A complete list up to 1000 would be lengthy, but you can easily generate it by multiplying 9 by consecutive integers. The multiples of 9 up to 100 are: 9, 18, 27, ..., 99. To find larger multiples, continue this pattern: 9 x 11 = 99, 9 x 12 = 108 and so on, up to 9 x 111 = 999.
6. What are the common multiples of 9 and 12?
Common multiples of 9 and 12 are numbers that are multiples of both 9 and 12. To find them, list the multiples of each number: Multiples of 9: 9, 18, 27, 36, 45, 54, 72, 81, 90, 99, 108... Multiples of 12: 12, 24, 36, 48, 60, 72, 84, 96, 108... The common multiples include 36, 72, 108, and so on.

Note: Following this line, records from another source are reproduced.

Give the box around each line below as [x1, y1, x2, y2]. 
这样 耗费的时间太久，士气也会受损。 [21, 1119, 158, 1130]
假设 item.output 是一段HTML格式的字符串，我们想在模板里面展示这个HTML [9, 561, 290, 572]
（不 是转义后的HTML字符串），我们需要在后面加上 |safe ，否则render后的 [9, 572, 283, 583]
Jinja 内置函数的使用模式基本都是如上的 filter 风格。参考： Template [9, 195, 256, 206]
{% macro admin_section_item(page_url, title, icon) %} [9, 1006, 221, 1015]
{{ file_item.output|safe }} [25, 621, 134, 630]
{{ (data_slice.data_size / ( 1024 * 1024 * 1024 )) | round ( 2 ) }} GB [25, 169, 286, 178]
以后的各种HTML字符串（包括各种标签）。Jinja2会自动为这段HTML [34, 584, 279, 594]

The least common multiple (LCM) is 36.
7. What is the largest multiple of 9 less than 1000?
The largest multiple of 9 less than 1000 is 999 (9 x 111).
8. Is zero a multiple of 9?
Yes, zero is considered a multiple of 9. Any integer multiplied by 9 results in 0. Since 9 x 0 = 0, zero is a multiple of 9.
9. How are multiples of 9 used in real-world applications?
Multiples of 9 appear in various applications, including: Divisibility checks (as described above), pattern recognition in math problems, and error detection in some systems (like ISBN numbers). The divisibility rule is a practical tool for quickly assessing if a number is a multiple of 9.
10. What is the relationship between multiples of 9 and their digit sums?
The sum of the digits of any multiple of 9 will also be a multiple of 9. This is the basis of the divisibility rule for 9. For instance, consider the multiple 54. The sum of its digits is 5 + 4 = 9, which is a multiple of 9.
11. Can multiples of 9 be negative?
Yes, multiples of 9 can be negative. If you multiply 9 by a negative integer, the result will be a negative multiple of 9. For example, 9 x -2 = -18. -18 is a negative multiple of 9.